Falun Gong, a 10-year-old [spiritual] practice, involves meditation and slow-moving exercises. Its adherents have protested China's Communist government, and authorities there banned its practice in 1999.

Last week, Beijing detained and expelled almost 60 foreigners -- including about 35 Americans -- during what was described as the largest protest yet by foreign Falun Gong followers in China.

Trouble began for Noto, former New Jerseyan Bart Carlucci, and four others in their group on Feb. 14 as they were leaving a subway station in Beijing to enter Tiananmen Square, Noto said.

"We were going to do a peaceful raising of a Falun Gong banner in Tiananmen Square," he said yesterday. "But that never took place. They (police) literally searched every Westerner near the square. They stopped us, saw we were Westerners.

(They said) 'Can we search you?' We said no," Noto said. "They said, 'This'll only take a minute, we're going to search you.' They took out metal detectors."

Noto passed the search and was allowed to keep walking. But after police found a "Falun Gong is Good" banner one of Noto's friends had hidden in his pants, police immediately surrounded Noto and the others, threw them to the ground and rushed them, head-down, into a police vehicle, he said.
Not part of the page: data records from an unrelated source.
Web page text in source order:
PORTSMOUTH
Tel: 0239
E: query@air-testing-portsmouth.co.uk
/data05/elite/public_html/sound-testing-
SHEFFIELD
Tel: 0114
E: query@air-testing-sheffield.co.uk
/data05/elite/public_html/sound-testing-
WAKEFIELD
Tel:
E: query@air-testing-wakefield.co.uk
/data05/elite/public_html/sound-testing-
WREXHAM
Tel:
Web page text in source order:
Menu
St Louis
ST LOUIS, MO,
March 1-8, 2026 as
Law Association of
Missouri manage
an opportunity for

"They don't want people to know Westerners practice (Falun Gong), so they tried to keep my face from being seen," he said.
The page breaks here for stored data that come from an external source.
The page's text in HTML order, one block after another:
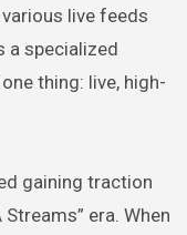
live feeds
a specialized
thing: live, high-
gaining traction
era. When
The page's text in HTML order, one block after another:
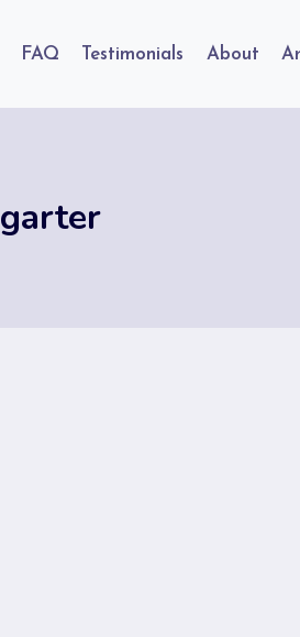
FAQ Testimonials About
garter

Noto said he, Carlucci and the others were driven to a police station near Tiananmen Square, where they were searched and interrogated. He said authorities pressured him into signing a statement that he was there to cause trouble. But Noto said he refused, and demanded to speak with someone from the American embassy. His request was denied, he said.

"They asked personal questions, contact questions," he said. "They wanted to know if I had anybody in China."

About an hour later, the group was bused to a detention center, where members were searched and interrogated again, Noto said. In a conference call yesterday from Manhattan, Noto and five other New York-area residents who were detained with him said they were held more than 20 hours.

Then they were rushed onto a Northwest Airlines plane bound for Detroit.

The group is scheduled to meet Tuesday with State Department representatives in Washington, D.C. White House spokesman Ari Fleischer said last Thursday that Bush would be "concerned with any arrests for religious purposes in China."

Bush is scheduled to arrive in China on Thursday.

The Chinese police officials offered the detainees food, but they refused to eat, Noto said, partially because the officials wanted to videotape them eating to later show they were being hospitable.

"They wanted to document that we were being treated nicely," Noto said. "It was funny, because they were filming us, and then Sterling (Campbell, of New York) got roughed up and the taping stopped. We said, 'Why aren't you filming that?'"

Carlucci could not be reached for comment yesterday.

Noto, a Waldwick native and 1991 graduate of Don Bosco Prep High School, has been practicing Falun Gong for almost two years. He said the philosophy has helped him physically and mentally.

"I just knew in my heart that with the persecution going on in China, I could help by making my presence there," he said. "One of the things they tell people in China is that Falun Gong is persecuted around the world, and that only Chinese people practice it. I wanted them to see that Westerners practice, and that we practice it freely here."